Saturday, December 23, 2006

More yearend recapping

I did a year-end piece for the Scene and found myself gravitating towards things that I didn’t actually review in the paper. The piece in this week’s paper ended up with a mix of stuff I did and did not review, but at one point I set myself up to see what I would come up with if I did 10 items that I hadn’t reviewed. Here’s the other five that didn’t make it into the article this week.

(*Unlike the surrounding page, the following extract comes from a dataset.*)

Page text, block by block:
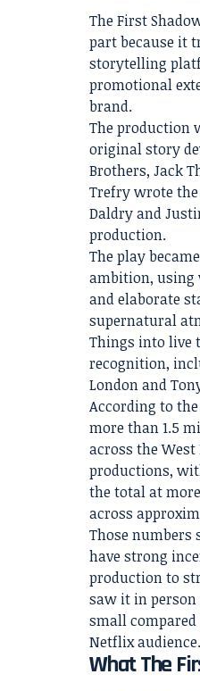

  • Clear Box Project, Ruby Green. For a fundraising auction, the gallery got a really impressive group of local and out of town artists to contribute pieces, all of which somehow used a clear acrylic box. In some cases it was just a case for a work, but a lot of the pieces were pretty interesting. A bunch used it as the setting for a diorama, which worked great for say Emily Holt, who is going for something like that in many of her pieces all the time. Andrew Kaufman used the box in a completely integrated way for a quasi-electrical apparatus—it seems a natural material for him. Terry Glispin might have gone the furthest, embedding the box in a bunch of colored foam. showed what could be done in and with a clear acrylic box. For many, the format revealed new dimensions of their work. I hope they do this auction again next year. It’s the kind of thing that could catch on if they can give it some time to build.
  • Valerie Lueth and Paul Roden, TAG. Two printmakers (husband and wife) new to town and to TAG—Lueth makes finely detailed, vaguely obsessive etchings and Roden does accomplished woodcuts with political themes.
  • Hamlett Dobbins, Frist. I reviewed some of Hamlett’s work at Zeitgeist, although I don’t think I’m doing justice to his stuff. He also had an exhibit this Spring in the Frist project gallery (check the Early Morning series here). The best thing about that is that they were running their show of African art from Seattle at the same time, and the patterns and some of the colors in Dobbins’ paintings have a surprising resemblance to the geometric forms of African textiles like some of those in the exhibit. The coding of Ashanti cloth tells you something about Hamlett’s patterns, which usually have associations with people but the average viewer can’t really make it out – like a non-Ashanti viewer and those patterns in the Kente cloth.
  • Wes Sherman, Arts Company. Sherman is an abstract painter, but his method involves letting famous paintings lead him into his compositions. This exhibit set his pieces next to reproductions of the masterworks that inspires them, showing how he picks up colors or general massing and turns them into abstract forms. It was a great reminder of the value of abstraction as a kind of painting essentialism, and of the way a life of viewing seeps into every artist’s vision.
  • Cynthia Reynolds, Samantha Callahan, and Rusty Johnson, Dangenart. One of my favorite Dangenart shows included these three artists (although with the permutations of shows this year, they overlapped to different degrees. Reynolds made these exquisite sculptures of packing peanuts cast in metal or glass, set up on high small pedestals, and dramatically lit, taking the disposal stuff meant to protect precious contents and turning it into the precious stuff. Callahan took an old idea – flowers as symbols or tropes on female genitalia, and pushed it further by giving big colorful flowers genital piercings. That addition made the association undeniable and just a little more fleshy and sexual. Johnson’s paintings have crusty surfaces made of odd materials like baking soda that change and even self-destruct over time. Some of the paintings sluff off some of the surface, scattering particles on the ground below.

1 comment:

Dwayne Butcher said...

i think you are right on with the hamlett review, i thought the same thing when i saw the show but thought it was all the alcohol i had before going to the frist that made me think that.